Here's my take on things:
Why wouldn't it make sense to compute a Kendall's τ for a large sample?
If time is really an issue, there are other options for nonparametric correlation statistics. From my understanding, Kendall's tau was meant for small samples (<100 observations). So why not use Spearman's rank?
SPSS documentation has some guidance for this:
https://statistics.laerd.com/spss-tutorials/kendalls-tau-b-using-spss-statistics.php
In general, you may not want to compute Kendall's tau if time is a serious issue. There are other alternatives that have a lower computation time such as Spearman's Rank. Out of curiosity, I timed Kendall's tau against Spearman's rank on 80+ million rows. Spearman took 4.5 mins, and after 20+ minutes, I terminated Kendall's tau.
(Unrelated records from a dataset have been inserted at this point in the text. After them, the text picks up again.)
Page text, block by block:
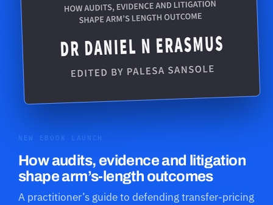
NEW EBOOK LAUNCH
How audits, evidence and litigation
shape arm’s-length outcomes
A practitioner’s guide to defending transfer-pricing
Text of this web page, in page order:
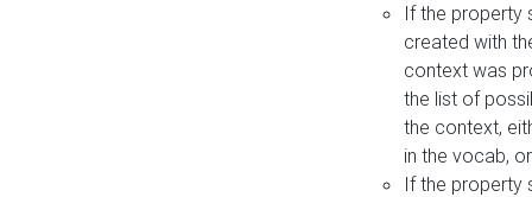
If the property
created with
context was
the list of
the context,
in the vocab,
If the property
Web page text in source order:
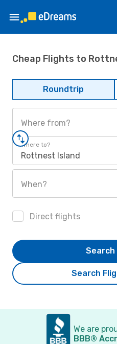
Cheap Flights to
Roundtrip
Where from?
Where to?
Rottnest Island
When?
Direct flights
Search
We are
BBB®
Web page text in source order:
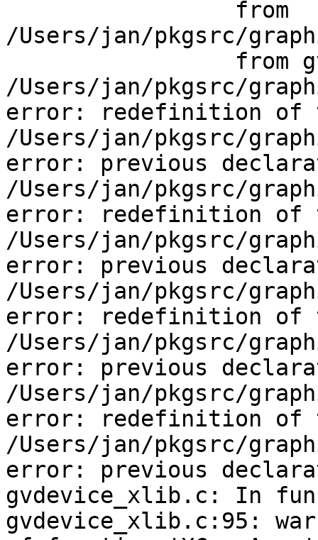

Here's a replication with a smaller sample size (80k):
n = 80000
x <- rnorm(n = n)
y <- rnorm(n = n)
z <- rpois(n = n, lambda = 5)
test <- data.frame(z, x, y)
start <- Sys.time()
cor(x = test, method = "spearman")
end <- Sys.time()
end - start
#Time difference of 0.1559448 secs
start <- Sys.time()
cor(x = test, method = "kendall")
end <- Sys.time()
end - start
#Time difference of 8.224911 mins
#too damn long!
Is there some reason τ is less useful or meaningful with larger samples?
I don't think Kendall's tau loses meaning with larger data sets, it just takes too long to compute. I think if someone really wanted to use Kendall's tau, they could parallelize certain steps in the computation. Here's a discussion on the general computation:
http://adereth.github.io/blog/2013/10/30/efficiently-computing-kendalls-tau/
Or is it just that τ is hard to compute and you might as well approximate it by randomly sampling pairs of points and checking how often they agree?
I'm usually against resampling. If data is under 20GB, in most cases, you can figure out how to run your computations without needing to resample, if time permits. However, if you're in a time crunch, then you can try a bootstrapped correlation with a limited number of runs. However, if your data set is large, this will have it's own computation issues if you do not parallelize the bootstrap runs.
However, if you don't really NEED Kendall's tau, why not use spearman's rank?